研究室は透明な部屋がいくつも連なり、各々研究に勤しんでいた。中には暗室のような部屋もちらほらあったが20部屋以上を管理していた。

「ようこそ、ロキ君は初めてだね」
「はい」
「どうだい?」
「驚きました。凄いですね」
「うんうん、ウェザー1だからね」

 説明を終え好きに見ていいと言われ部屋を見渡しソードはコレクションへと近づいた。ルーベンがそこへ来て説明をしだした。鍵のある棚を指差してあちらの部屋の奥に入った物は更に貴重だと誘導した。

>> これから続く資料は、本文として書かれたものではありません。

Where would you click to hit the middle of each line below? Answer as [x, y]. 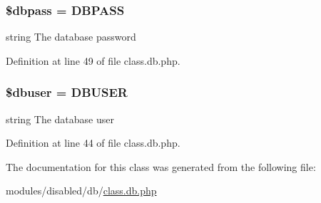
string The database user [60, 119]
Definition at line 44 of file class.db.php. [93, 143]
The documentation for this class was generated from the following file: [161, 166]
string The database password [71, 37]
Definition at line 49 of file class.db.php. [93, 60]
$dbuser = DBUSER [67, 92]
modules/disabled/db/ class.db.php [81, 191]
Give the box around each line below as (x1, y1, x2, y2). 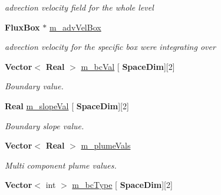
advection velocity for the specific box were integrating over (5, 41, 216, 53)
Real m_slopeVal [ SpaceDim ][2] (5, 99, 129, 112)
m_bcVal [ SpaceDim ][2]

古い棚に飾ってある物を手に取ろうとしたら先に取りソードに手渡した。

「ありがとうございます」

「それは、3深層に居たレア魔獣で古いものだ。まだ、生息していると聞いた」

「そうですか」

レイとロキからは少し視界の悪い位置になる。説明しながらソードの肩に手を乗せ親指ですりすりと肩を撫でる。

「次のを」

と言い、目の前にある瓶をソードが取ろうとしたら「それより、こちらのを」と肩に置いていた手を伸ばして取った。ソードはルーベンの体にすっぽり隠れる形になった。説明する振りを混ぜながらルーベンが囁くように話しかけてきた。

「私との時間はとれそうかな?」
「今ではないんですか?」
「今は研究室だ」
「そうですか」
「この後食事でも」
「食事なら構いませんよ」
「では、食事を」

ソードの手をゆっくりなぞり肩から腰に手が回ろうとしたその時、後ろから低い声がした。

「何してんだよ」

ルーベンはドキッとして手を引っ込めた。
レイがすぐに自分の元にソードを引き寄せた。

「魔獣の説明だよ。それとこの後二人で食事に行く約束をした」

「あ?ダメに決まってるだろ。何でそんな約束すんだよ」

「レイ、食事だけだ」

「じゃあ、俺達も行く」

「二人でゆっくり話しをしたい」

「ね、ソード君?」

「はい」

優しく笑いながらソードの顔をみた。レイはすぐに自分の後ろに隠して見えないようにした。

「だから、ダメに決まってるだろ」

「レイ、わかってないな。ロキ君もいるだろ、二人が別行動をしたらどっちに行くんだ?今も一人だろ」

レイから離れた場所にいるロキに目を配りルーベンは薄く微笑みかける。

ロキをずっと見てればソードを見れない。ソードを見ればロキが見れない。ソードが言った言葉がよぎる「お前は全力でロキを守れ」

クソ、結局こうなるのか。

「ロキといる」

「なら、ソード君と私は食事を。ちゃんと返すよ」

 ルーベンはソードの手をとり勝ち誇ったかのように連れていった。出ていくソードはニヤリとレイを見て笑った。まるで、よくやったという顔だった。レイは訝しげな顔で二人を見送った。

「レイさん…追いかけますか?」

「いや、逆にソードが危なくなる。部屋にもどるぞ。それに、何か策があるみたいだった」

二人は部屋に戻って時間を潰していると2時間ほどしたら戻ってきた。